▶ _Work item_: Print the records exactly and in full, please; the pictures stay out.

"""

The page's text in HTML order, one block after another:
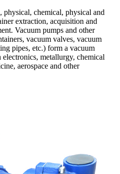
physical, chemical, physical and
extraction, acquisition and
Vacuum pumps and other
vacuum valves, vacuum
pipes, etc.) form a vacuum
metallurgy, chemical
aerospace and other
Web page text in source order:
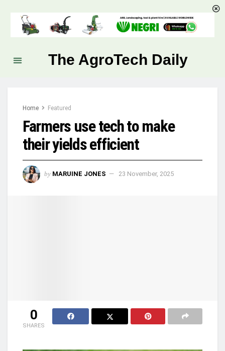
The AgroTech Daily
Home Featured
Farmers use tech to make
their yields efficient
by MARUINE JONES 23 November, 2025
0
SHARES
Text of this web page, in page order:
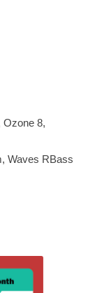
Ozone 8,
Waves RBass
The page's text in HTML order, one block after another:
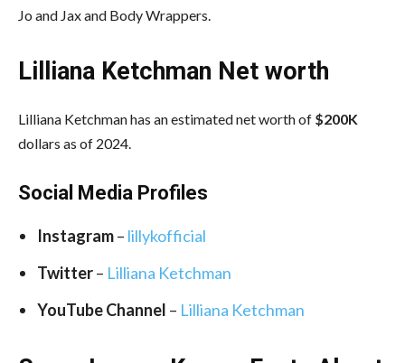
Jo and Jax and Body Wrappers.
Lilliana Ketchman Net worth
Lilliana Ketchman has an estimated net worth of $200K
dollars as of 2024.
Social Media Profiles
Instagram– lillykofficial
Twitter– Lilliana Ketchman
YouTube Channel – Lilliana Ketchman
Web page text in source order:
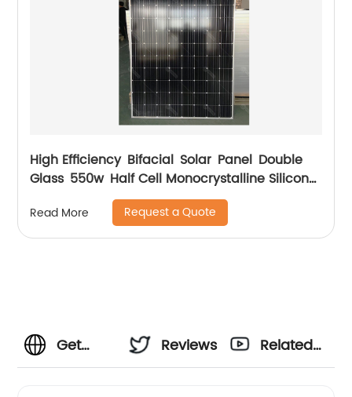
High Efficiency Bifacial Solar Panel Double
Glass 550w Half Cell Monocrystalline Silicon
Read More Request a Quote
Get
Reviews
Related
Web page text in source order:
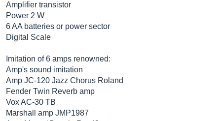
Amplifier transistor
Power 2 W
6 AA batteries or power sector
Digital Scale
Imitation of 6 amps renowned:
Amp's sound imitation
Amp JC-120 Jazz Chorus Roland
Fender Twin Reverb amp
Vox AC-30 TB
Marshall amp JMP1987
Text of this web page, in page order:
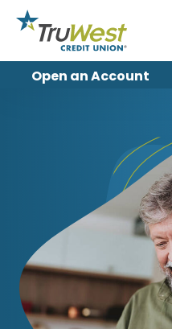
Open anAccount
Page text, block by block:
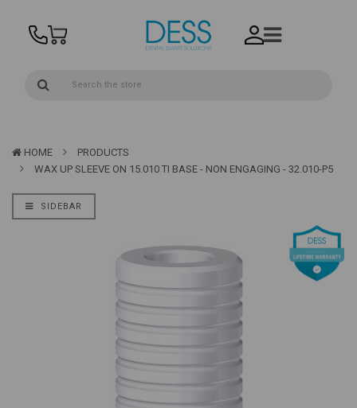
HOME
PRODUCTS
WAX UP SLEEVE ON 15.010 TI BASE - NON ENGAGING - 32.010-P5
SIDEBAR
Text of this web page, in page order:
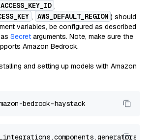
,
, AWS_DEFAULT_REGION ) should
variables, be configured as described
Secret arguments. Note, make sure the
Amazon Bedrock.
and setting up models with Amazon
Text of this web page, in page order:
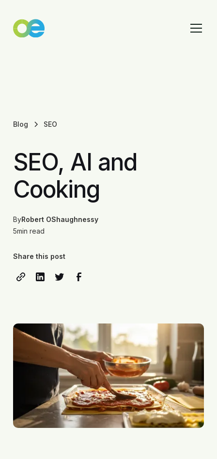
Blog SEO
SEO, AI and
Cooking
ByRobert OShaughnessy
5min read
Share this post
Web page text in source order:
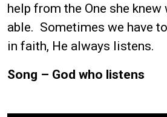
help from the One she
able. Sometimes we have
in faith, He always listens.
Song – God who listens
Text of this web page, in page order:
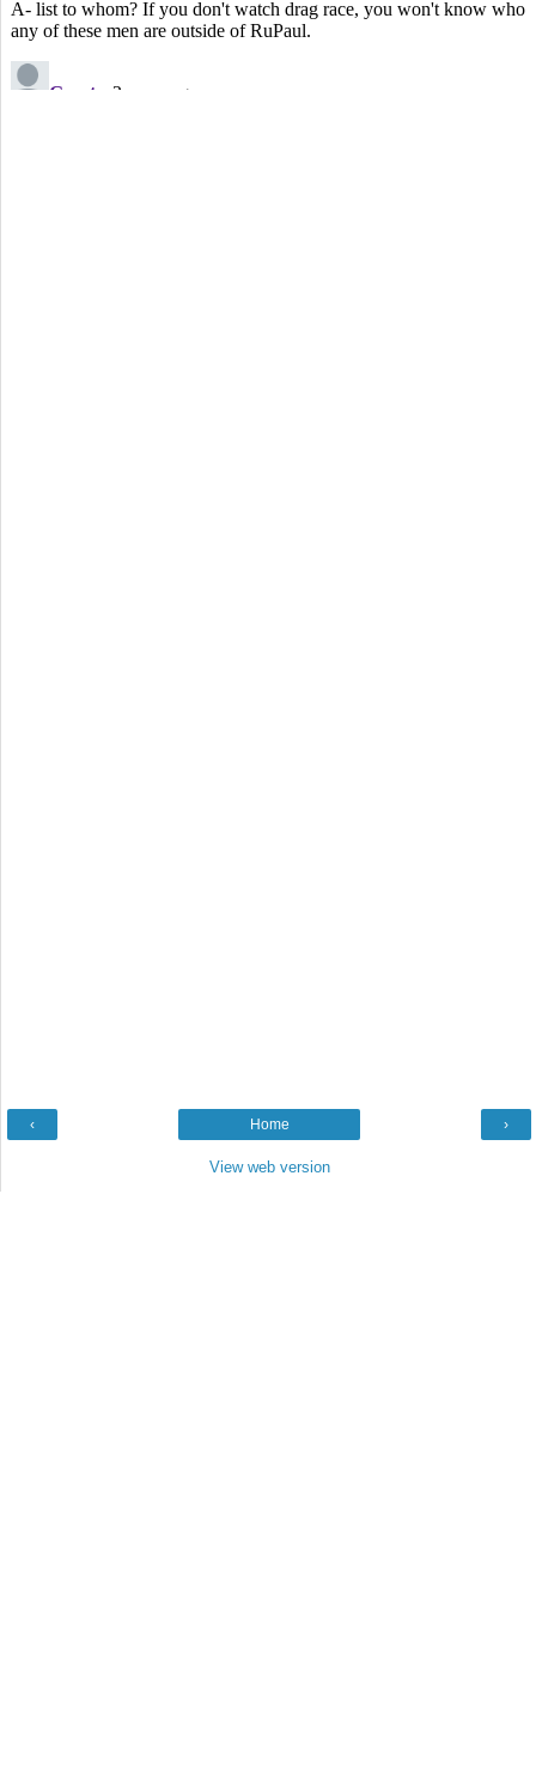
‹ ›
Home
View web version
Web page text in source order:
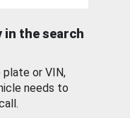
in the search
plate or VIN,
needs to
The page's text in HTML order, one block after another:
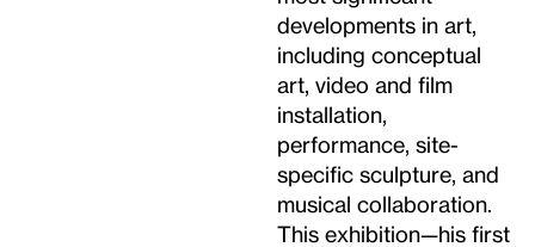
developments in art,
including conceptual
art, video and film
installation,
performance, site-
specific sculpture, and
musical collaboration.
This exhibition—his first
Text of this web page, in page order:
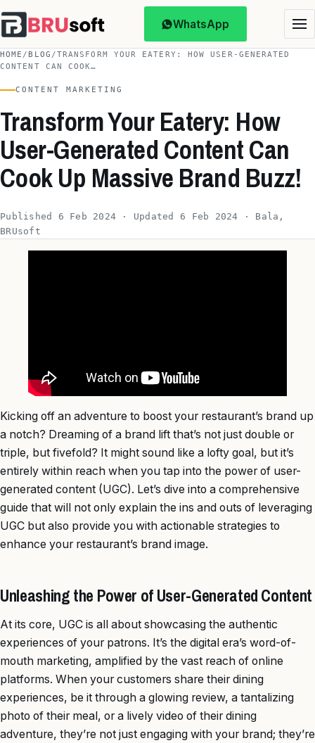
WhatsApp
HOME / BLOG /TRANSFORM YOUR EATERY: HOW USER-GENERATED
CONTENT CAN COOK…
CONTENT MARKETING
Transform Your Eatery: How
User-Generated Content Can
Cook Up Massive Brand Buzz!
Published 6 Feb 2024 · Updated 6 Feb 2024 · Bala,
BRUsoft
Kicking off an adventure to boost your restaurant’s brand up
a notch? Dreaming of a brand lift that’s not just double or
triple, but fivefold? It might sound like a lofty goal, but it’s
entirely within reach when you tap into the power of user-
generated content (UGC). Let’s dive into a comprehensive
guide that will not only explain the ins and outs of leveraging
UGC but also provide you with actionable strategies to
enhance your restaurant’s brand image.
Unleashing the Power of User-Generated Content
At its core, UGC is all about showcasing the authentic
experiences of your patrons. It’s the digital era’s word-of-
mouth marketing, amplified by the vast reach of online
platforms. When your customers share their dining
experiences, be it through a glowing review, a tantalizing
photo of their meal, or a lively video of their dining
adventure, they’re not just engaging with your brand; they’re
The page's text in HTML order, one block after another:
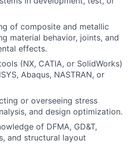
of composite and metallic
material behavior, joints, and
effects.
(NX, CATIA, or SolidWorks)
Abaqus, NASTRAN, or
or overseeing stress
and design optimization.
of DFMA, GD&T,
and structural layout
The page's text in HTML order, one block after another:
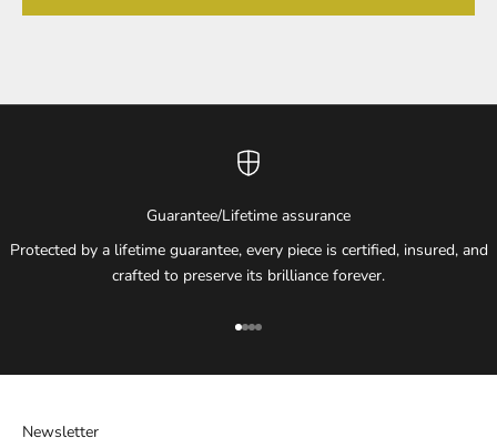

"""

▶ _Task output_:
The page's text in HTML order, one block after another:
physical, chemical, physical and
extraction, acquisition and
Vacuum pumps and other
vacuum valves, vacuum
pipes, etc.) form a vacuum
metallurgy, chemical
aerospace and other
Web page text in source order:
The AgroTech Daily
Home Featured
Farmers use tech to make
their yields efficient
by MARUINE JONES 23 November, 2025
0
SHARES
Text of this web page, in page order:
Ozone 8,
Waves RBass
The page's text in HTML order, one block after another:
Jo and Jax and Body Wrappers.
Lilliana Ketchman Net worth
Lilliana Ketchman has an estimated net worth of $200K
dollars as of 2024.
Social Media Profiles
Instagram– lillykofficial
Twitter– Lilliana Ketchman
YouTube Channel – Lilliana Ketchman
Web page text in source order:
High Efficiency Bifacial Solar Panel Double
Glass 550w Half Cell Monocrystalline Silicon
Read More Request a Quote
Get
Reviews
Related
Web page text in source order:
Amplifier transistor
Power 2 W
6 AA batteries or power sector
Digital Scale
Imitation of 6 amps renowned:
Amp's sound imitation
Amp JC-120 Jazz Chorus Roland
Fender Twin Reverb amp
Vox AC-30 TB
Marshall amp JMP1987
Text of this web page, in page order:
Open anAccount
Page text, block by block:
HOME
PRODUCTS
WAX UP SLEEVE ON 15.010 TI BASE - NON ENGAGING - 32.010-P5
SIDEBAR
Text of this web page, in page order:
,
, AWS_DEFAULT_REGION ) should
variables, be configured as described
Secret arguments. Note, make sure the
Amazon Bedrock.
and setting up models with Amazon
Text of this web page, in page order:
Blog SEO
SEO, AI and
Cooking
ByRobert OShaughnessy
5min read
Share this post
Web page text in source order:
help from the One she
able. Sometimes we have
in faith, He always listens.
Song – God who listens
Text of this web page, in page order:
‹ ›
Home
View web version
Web page text in source order:
in the search
plate or VIN,
needs to
The page's text in HTML order, one block after another:
developments in art,
including conceptual
art, video and film
installation,
performance, site-
specific sculpture, and
musical collaboration.
This exhibition—his first
Text of this web page, in page order:
WhatsApp
HOME / BLOG /TRANSFORM YOUR EATERY: HOW USER-GENERATED
CONTENT CAN COOK…
CONTENT MARKETING
Transform Your Eatery: How
User-Generated Content Can
Cook Up Massive Brand Buzz!
Published 6 Feb 2024 · Updated 6 Feb 2024 · Bala,
BRUsoft
Kicking off an adventure to boost your restaurant’s brand up
a notch? Dreaming of a brand lift that’s not just double or
triple, but fivefold? It might sound like a lofty goal, but it’s
entirely within reach when you tap into the power of user-
generated content (UGC). Let’s dive into a comprehensive
guide that will not only explain the ins and outs of leveraging
UGC but also provide you with actionable strategies to
enhance your restaurant’s brand image.
Unleashing the Power of User-Generated Content
At its core, UGC is all about showcasing the authentic
experiences of your patrons. It’s the digital era’s word-of-
mouth marketing, amplified by the vast reach of online
platforms. When your customers share their dining
experiences, be it through a glowing review, a tantalizing
photo of their meal, or a lively video of their dining
adventure, they’re not just engaging with your brand; they’re
The page's text in HTML order, one block after another:
of composite and metallic
material behavior, joints, and
effects.
(NX, CATIA, or SolidWorks)
Abaqus, NASTRAN, or
or overseeing stress
and design optimization.
of DFMA, GD&T,
and structural layout
The page's text in HTML order, one block after another:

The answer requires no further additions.